IT Entitlements vs. Business Attributes

This topic is somewhat parallel to the business rules vs. security rules issue just described in the previous section. I’ve meant for a while to write a longer post on the topic, but this brief section will have to suffice for the moment. I must credit my long time friend and mentor, Eliot Solomon, for helping to shape my thoughts in this area.

When you consider legacy access control models based on techniques such as roles or groups, they are predominantly constructed on what I like to refer to as “IT artifacts”. In the past, these IT artifacts, consisting of group lists, permission sets, profiles, stored procedures, database table views, etc., were an attempt to map business authorities to technical system capabilities in order to provide access control capabilities. Today, a great deal of IAM investment is dedicated to the care and feeding of these legacy IT artifact models via user provisioning (to automate the joiner-mover-leaver process) and access governance (to certify appropriate access levels).

ABAC offers an opportunity to directly use business attributes, instead of relying on an extra layer of costly IT data. For example, data related to financial clients such as branch office assignment, primary banker, location, products purchased, and so on are business attributes stored in the business application’s database. ABAC policies can use the business attribute data as variables in the access rules, thereby directly enforcing business, security, or risk requirements. At Axiomatics, we believe ABAC is a much more specific and effective methodology for implementing access policies because you remove a layer of indirection out of the equation.

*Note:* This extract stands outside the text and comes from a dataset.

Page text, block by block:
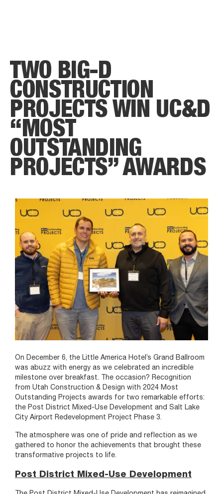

The Brittle Nature of Legacy Applications

Another important topic that arose during discussions was the fact that applications with entitlement logic tightly bound within the application are brittle, costly to modify, and unpredictable when changes are made. When does this become an issue – of course when normal changes occur in the business side of the house that require changes to the application. Few applications are constructed perfectly with modular routines that are insulated from impacts to changes in other components. Application owners are seriously concerned about the true impact of changing code for access policy changes and have to deal with a certain amount of unpredictability in these situations.

With ABAC, the authorization process is logically separated and external to the application code itself. Changes in access rules, therefore, also are implemented outside the application. Such an approach greatly diminishes unpredictability and risk during ongoing change and maintenance cycles. Advanced policy analysis also provides visibility into the impact on changing access policies for a given environment, which increases confidence that the system will operate as expected.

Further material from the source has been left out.